Обидно, наверно, когда тебя в последний раз кладут на тот же самый стол, на который клали в первый. Что же тогда наша жизнь?
Потом является из тьмы другой мой наряд — уже отмеченный восхищением окружающих… Красные широкие шаровары, которые сшила мне мама из каких-то подручных материалов, были небывалой яркости и ширины. Ещё в ансамбль входил маленький стульчик — его я неотступно носил с собой в левой руке, а в правой была бутылочка с соской… Так я брёл не спеша по той далёкой, довоенной, ныне не существующей пыли, 76 и время от времени основательно ставил стул, капитально усаживался и решительно прикладывался к соске. Видимо, я уже в те далёкие годы любил комфорт.
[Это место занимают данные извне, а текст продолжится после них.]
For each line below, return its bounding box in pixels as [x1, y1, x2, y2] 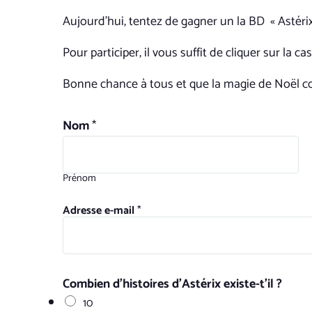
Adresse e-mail [63, 201, 137, 220]
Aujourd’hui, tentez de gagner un [63, 11, 237, 32]
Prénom [63, 170, 96, 187]
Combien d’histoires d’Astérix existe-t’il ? [63, 274, 282, 295]

От вещей этих не осталось и тлена — так это было давно. Странная штука жизнь: начало и конец её непонятны — впрочем, и середина тоже.
От стульчика осталось лишь воспоминание: мы переезжаем на возу за город — и вдруг спохватываемся, что стульчик исчез. Воз останавливается, отец возвращается на некоторое расстояние — и приходит обратно с пустыми руками.
— Отстал… где-то сзади, наверно, бежит, догоняет! — улыбается отец.
Помню это мгновение, огромное светлое дерево, поднимающееся рядом.
Потом был долгий пробел… многое помню, но не помню, во что был одет… шёл возраст, когда одежда несущественна.
Пожалуй, самый первый напряжённый вопрос, связанный с одеждой, касался, как ни странно, проблемы пионерского галстука — этого символа как бы всеобщего равенства и бескорыстия… Ан нет! Видимо, и мы как-то чётко уже были подготовлены к напрягу, накалены, как-то очень всё сразу и чётко разделилось: сатиновый ты галстук носишь — али шёлковый? Сатиновый был шершавый, косо вырезанный, после стирки блёклый, со скатанными комочками… Шёлковый был ярко-алый, переливающийся искорками, не тускнеющий и не мнущийся… хотелось невольно выкрикнуть: вот это пионер! Да и рубашка под ним почему-то всегда была ярко-белая, выглаженная — не то что под сатиновым. Как бы сразу получалось, что обладатели шёлковых галстуков более пионеры, чем прочие — и как ни странно, это решительно улучшало и их судьбы, и официальное отношение к ним.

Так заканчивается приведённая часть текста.